Yahoo has put its money behind a team effort to bulk up the amount of valuable content available on the Web. The search engine company will foster the Open Content Alliance, a consortium set up to digitize materials in the public domain, such as classic books, and those published under the less-restrictive Creative Commons license.
Yahoo also said it would ask authors with copyrighted materials whether they wanted their works to be part of the project. That differs from Google’s efforts, already underway, in which brief descriptions of copyrighted books can come up in search results. The Author’s Guild last week sued Google over the issue, claiming copyright infringement.
UC Library Is First
The alliance’s first project will be the digitization of approximately 18,000 fiction and non-fiction titles that aren’t copyright protected, all contained in libraries within the University of California system. That would include books published before 1923, as their copyrights have expired.
The group comprises Adobe Systems, Hewlett-Packard Labs, Internet Archive, the National Archives of the UK, O’Reilly Media, the Prelinger Archives, the University of California and the University of Toronto.
The ultimate goal of the project, Yahoo said, is to make the materials available, searchable and downloadable for free over the Web.
Joseph Janes, associate dean for academics at the Information School of the University of Washington, said the idea was fascinating.
“It’s a substantial expansion of access to the human record,” he said. “The real benefit is for the works that have been forgotten or lost. There’s a lot of stuff that sits in print before that date that is not Jane Eyre or Moby Dick but nevertheless has value.”
Too Much Information
Much of how the search engine will work is unknown. Its method of use will depend on the way it looks and whether the materials will be available as a PDF or another commonly used file format. Some people may read an entire text online, while others might prefer to print it out. Others, still, may read a snippet online and then go to the library to check out the hard copy.

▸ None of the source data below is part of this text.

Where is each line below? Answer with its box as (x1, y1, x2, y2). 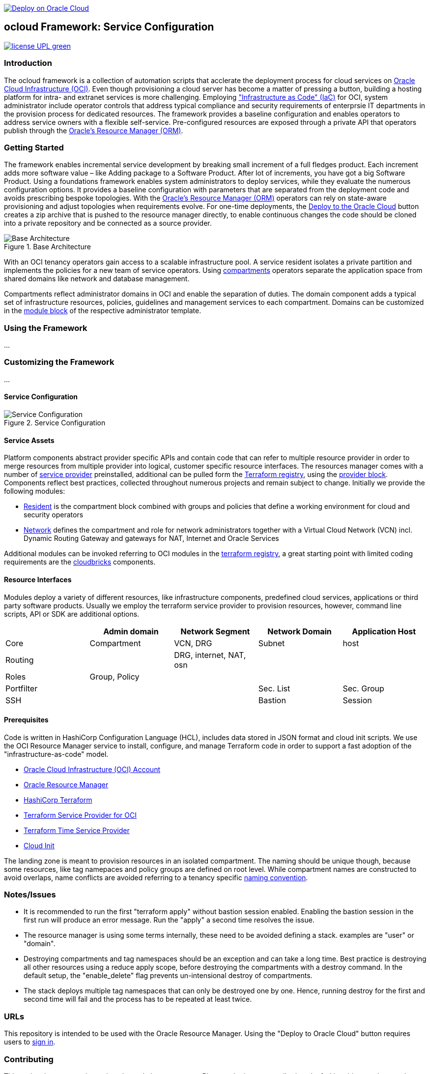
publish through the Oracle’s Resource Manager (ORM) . (4, 126, 183, 135)
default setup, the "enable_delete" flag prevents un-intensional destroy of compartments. (24, 971, 313, 980)
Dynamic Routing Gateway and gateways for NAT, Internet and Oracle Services (24, 534, 279, 543)
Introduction (4, 58, 52, 68)
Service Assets (4, 436, 55, 445)
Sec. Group (343, 683, 384, 693)
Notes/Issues (4, 890, 56, 900)
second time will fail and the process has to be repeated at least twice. (24, 995, 252, 1004)
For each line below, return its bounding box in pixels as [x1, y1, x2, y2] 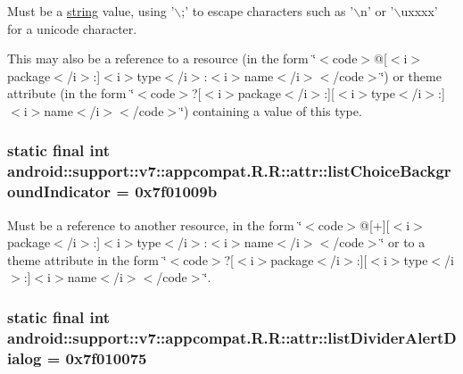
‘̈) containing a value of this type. [180, 101, 362, 120]
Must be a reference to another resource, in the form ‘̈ [7, 215, 302, 234]
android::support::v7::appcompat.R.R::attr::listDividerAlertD [7, 326, 457, 348]
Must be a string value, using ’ [7, 2, 175, 20]
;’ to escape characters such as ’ [181, 2, 354, 20]
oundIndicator [7, 180, 112, 203]
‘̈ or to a [380, 233, 426, 252]
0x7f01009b [135, 180, 218, 203]
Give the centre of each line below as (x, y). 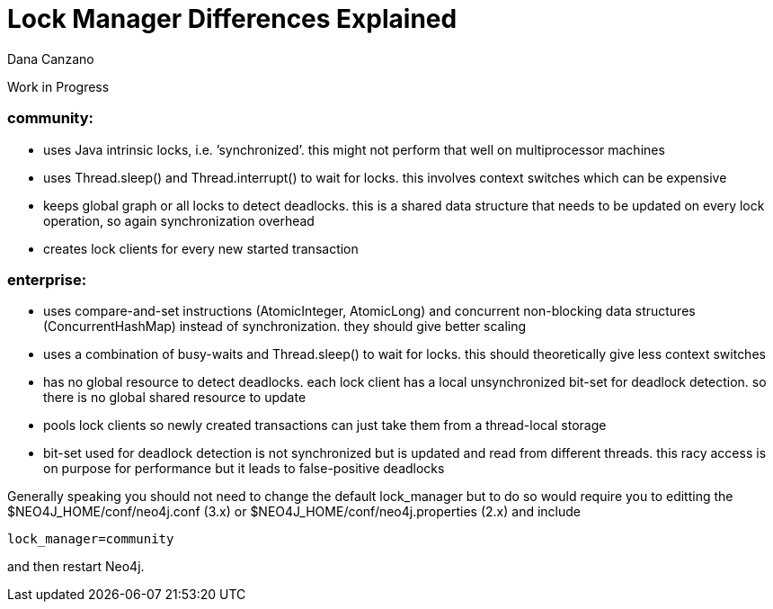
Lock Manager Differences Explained (232, 19)
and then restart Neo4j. (76, 567)
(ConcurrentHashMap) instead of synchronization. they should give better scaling (285, 327)
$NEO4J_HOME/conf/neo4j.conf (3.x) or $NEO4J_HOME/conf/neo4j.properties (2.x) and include (294, 512)
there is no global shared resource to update (175, 398)
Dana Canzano (51, 58)
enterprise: (47, 279)
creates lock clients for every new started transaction (201, 248)
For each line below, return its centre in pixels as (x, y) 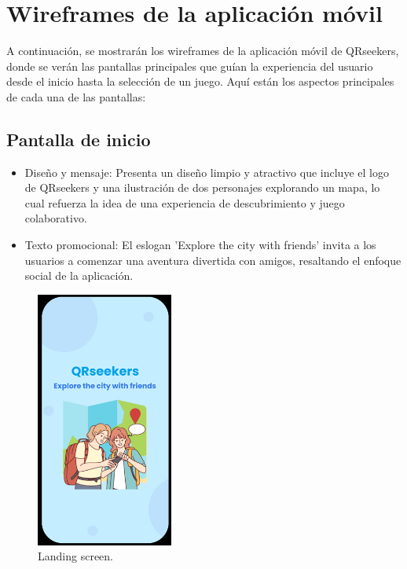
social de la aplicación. (79, 275)
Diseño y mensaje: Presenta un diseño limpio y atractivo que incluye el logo (207, 172)
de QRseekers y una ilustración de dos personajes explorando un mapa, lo (202, 187)
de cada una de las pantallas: (76, 96)
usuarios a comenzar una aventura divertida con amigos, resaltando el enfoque (213, 260)
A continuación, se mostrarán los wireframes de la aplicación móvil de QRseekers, (203, 51)
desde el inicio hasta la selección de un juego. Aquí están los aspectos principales (200, 81)
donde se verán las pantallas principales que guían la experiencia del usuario (190, 66)
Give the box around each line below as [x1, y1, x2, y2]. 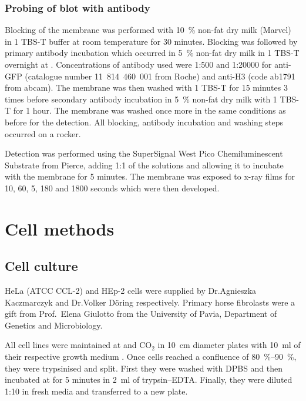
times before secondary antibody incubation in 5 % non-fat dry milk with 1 [5, 92, 277, 105]
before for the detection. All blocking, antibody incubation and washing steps [5, 115, 284, 128]
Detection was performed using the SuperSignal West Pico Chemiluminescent [5, 147, 283, 160]
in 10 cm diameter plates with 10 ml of [157, 339, 301, 351]
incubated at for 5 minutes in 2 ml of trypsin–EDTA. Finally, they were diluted [5, 373, 292, 386]
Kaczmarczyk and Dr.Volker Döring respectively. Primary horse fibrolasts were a [5, 296, 295, 308]
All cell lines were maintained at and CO [5, 339, 152, 351]
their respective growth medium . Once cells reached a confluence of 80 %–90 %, [5, 350, 297, 363]
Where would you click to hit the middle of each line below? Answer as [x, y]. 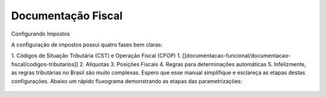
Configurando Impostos [41, 34]
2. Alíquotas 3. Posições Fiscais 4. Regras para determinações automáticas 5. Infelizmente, [193, 64]
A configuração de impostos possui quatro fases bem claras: [87, 45]
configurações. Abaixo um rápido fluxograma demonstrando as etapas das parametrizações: [127, 81]
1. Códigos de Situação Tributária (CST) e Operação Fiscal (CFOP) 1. [96, 56]
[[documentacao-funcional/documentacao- [236, 56]
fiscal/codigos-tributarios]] [45, 64]
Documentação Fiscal [67, 16]
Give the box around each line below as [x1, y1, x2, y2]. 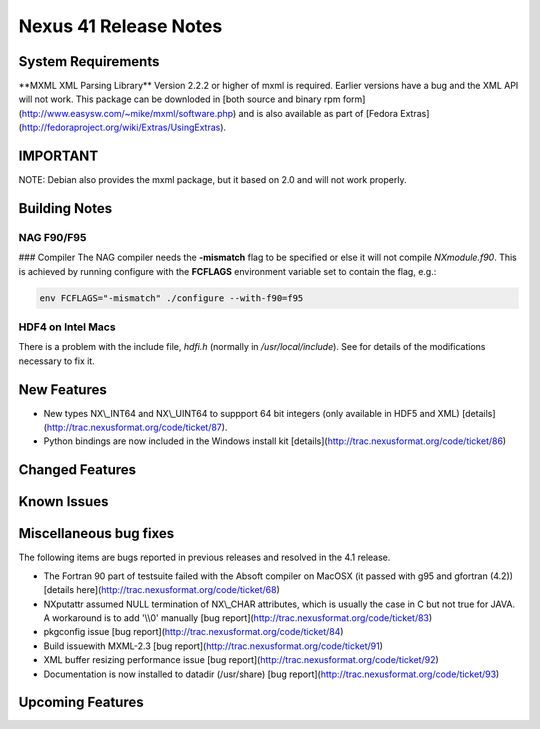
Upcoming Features [18, 694, 144, 711]
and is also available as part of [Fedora [238, 107, 399, 119]
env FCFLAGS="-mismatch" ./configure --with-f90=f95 [39, 292, 304, 304]
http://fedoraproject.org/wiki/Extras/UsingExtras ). [21, 121, 227, 134]
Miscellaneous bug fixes [18, 525, 175, 542]
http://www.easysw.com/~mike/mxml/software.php [21, 107, 234, 119]
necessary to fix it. [18, 355, 95, 367]
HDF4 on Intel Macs [18, 320, 116, 334]
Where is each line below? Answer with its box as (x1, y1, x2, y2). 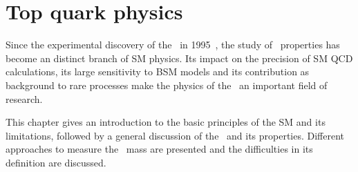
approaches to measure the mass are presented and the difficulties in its (6, 142, 313, 156)
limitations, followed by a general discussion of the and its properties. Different (6, 128, 345, 142)
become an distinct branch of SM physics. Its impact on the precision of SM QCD (6, 50, 353, 65)
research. (6, 91, 43, 106)
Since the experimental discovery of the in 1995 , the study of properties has (6, 37, 340, 52)
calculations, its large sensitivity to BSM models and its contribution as (6, 64, 310, 79)
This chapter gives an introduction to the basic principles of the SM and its (6, 115, 326, 129)
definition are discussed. (6, 155, 106, 169)
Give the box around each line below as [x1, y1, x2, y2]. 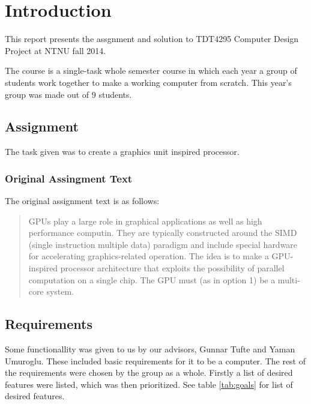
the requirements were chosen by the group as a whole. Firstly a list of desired [5, 366, 293, 379]
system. [46, 285, 74, 298]
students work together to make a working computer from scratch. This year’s [5, 76, 292, 88]
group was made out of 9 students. [5, 88, 132, 100]
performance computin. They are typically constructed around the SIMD [28, 226, 297, 239]
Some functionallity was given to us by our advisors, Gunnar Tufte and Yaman [5, 343, 295, 355]
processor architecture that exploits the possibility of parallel [60, 262, 285, 274]
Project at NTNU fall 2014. [5, 44, 106, 56]
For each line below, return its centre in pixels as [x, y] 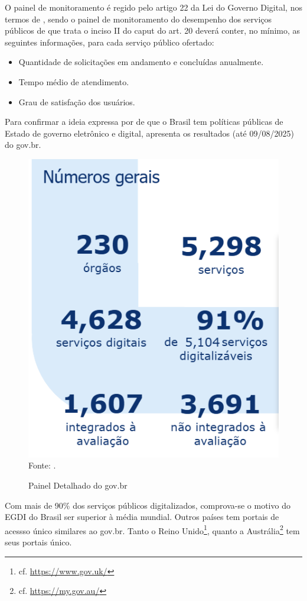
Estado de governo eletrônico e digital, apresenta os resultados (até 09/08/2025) [149, 133]
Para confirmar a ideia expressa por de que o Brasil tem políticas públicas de [144, 122]
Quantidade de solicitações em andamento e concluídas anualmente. [141, 62]
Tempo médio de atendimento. [74, 81]
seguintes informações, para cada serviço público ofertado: [110, 42]
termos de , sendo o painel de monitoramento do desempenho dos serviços [138, 19]
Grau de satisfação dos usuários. [77, 101]
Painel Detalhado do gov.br [78, 485]
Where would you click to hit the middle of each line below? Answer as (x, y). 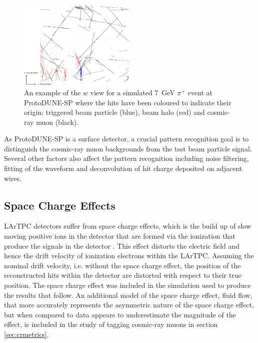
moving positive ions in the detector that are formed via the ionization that (120, 236)
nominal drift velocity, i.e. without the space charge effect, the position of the (122, 265)
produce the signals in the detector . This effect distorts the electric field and (122, 245)
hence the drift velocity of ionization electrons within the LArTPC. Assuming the (129, 255)
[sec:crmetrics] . (26, 334)
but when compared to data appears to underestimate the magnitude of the (120, 314)
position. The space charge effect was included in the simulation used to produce (127, 285)
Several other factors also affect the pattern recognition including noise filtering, (126, 158)
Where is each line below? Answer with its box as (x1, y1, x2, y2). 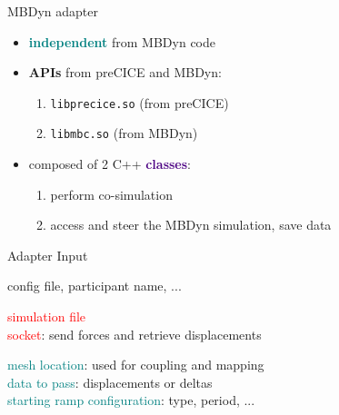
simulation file (7, 307, 86, 326)
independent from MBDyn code (28, 32, 215, 51)
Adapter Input (7, 245, 88, 264)
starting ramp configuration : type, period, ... (7, 390, 255, 410)
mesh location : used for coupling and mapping (7, 355, 264, 374)
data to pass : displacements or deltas (7, 372, 213, 391)
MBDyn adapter (7, 2, 99, 20)
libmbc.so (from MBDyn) (50, 124, 198, 143)
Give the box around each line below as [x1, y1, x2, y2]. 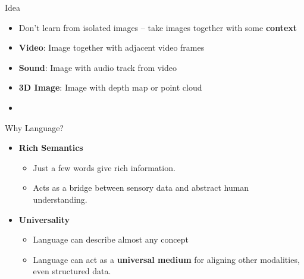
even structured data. [33, 265, 111, 277]
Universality [18, 213, 70, 225]
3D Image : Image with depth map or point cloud [18, 81, 202, 94]
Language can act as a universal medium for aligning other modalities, [33, 253, 300, 265]
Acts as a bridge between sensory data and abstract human [33, 181, 249, 194]
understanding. [33, 193, 87, 205]
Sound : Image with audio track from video [18, 61, 177, 73]
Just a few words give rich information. [33, 161, 175, 173]
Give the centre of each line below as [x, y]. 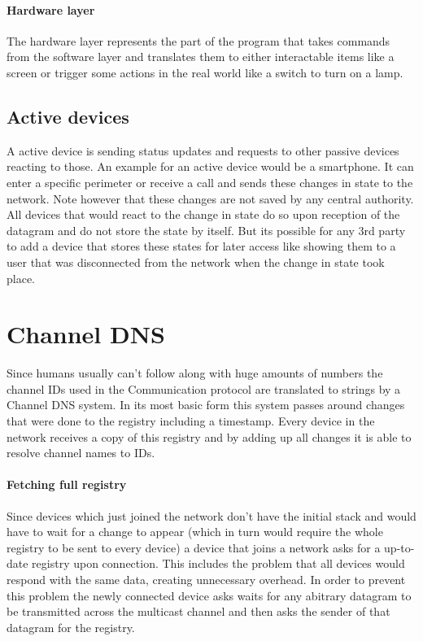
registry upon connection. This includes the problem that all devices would [218, 563]
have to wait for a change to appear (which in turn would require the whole [195, 532]
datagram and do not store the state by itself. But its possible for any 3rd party [206, 230]
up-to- [399, 547]
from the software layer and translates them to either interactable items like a [201, 57]
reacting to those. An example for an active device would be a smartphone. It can [210, 166]
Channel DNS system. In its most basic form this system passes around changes [206, 405]
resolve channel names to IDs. [81, 453]
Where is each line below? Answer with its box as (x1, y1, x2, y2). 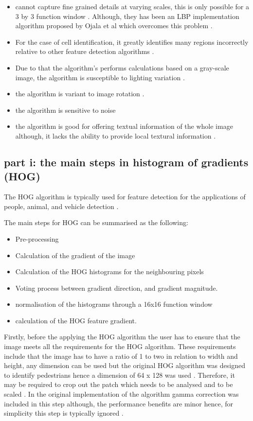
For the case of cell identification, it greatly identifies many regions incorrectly (15, 36, 249, 47)
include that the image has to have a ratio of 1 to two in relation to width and (4, 351, 238, 361)
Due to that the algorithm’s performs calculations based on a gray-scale (15, 62, 229, 72)
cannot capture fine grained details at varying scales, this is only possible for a (15, 1, 249, 11)
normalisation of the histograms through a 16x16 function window (15, 299, 213, 309)
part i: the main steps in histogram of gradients (4, 154, 249, 169)
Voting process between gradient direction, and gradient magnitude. (15, 282, 218, 293)
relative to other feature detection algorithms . (15, 46, 154, 56)
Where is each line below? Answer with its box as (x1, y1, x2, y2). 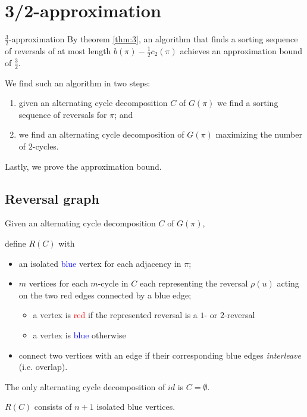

But, Janes points out, the ever-growing availability of content can cause problems as well as open doors.
“As I said, this is substantially increased access, and substantially increased access is a double-edged sword,” he said. “It’s much easier to find lots of stuff, but then you have too much stuff. If you’re looking for something specific [and can hone your search properly], those technologies are very, very good; if you’re looking for something in general, they’re not that good.”
He used the example of one search for “platypus” and another for “fish.” It would be easier to sort through the smaller number of results for “platypus” than it would be to find the books you need that contain the word “fish.”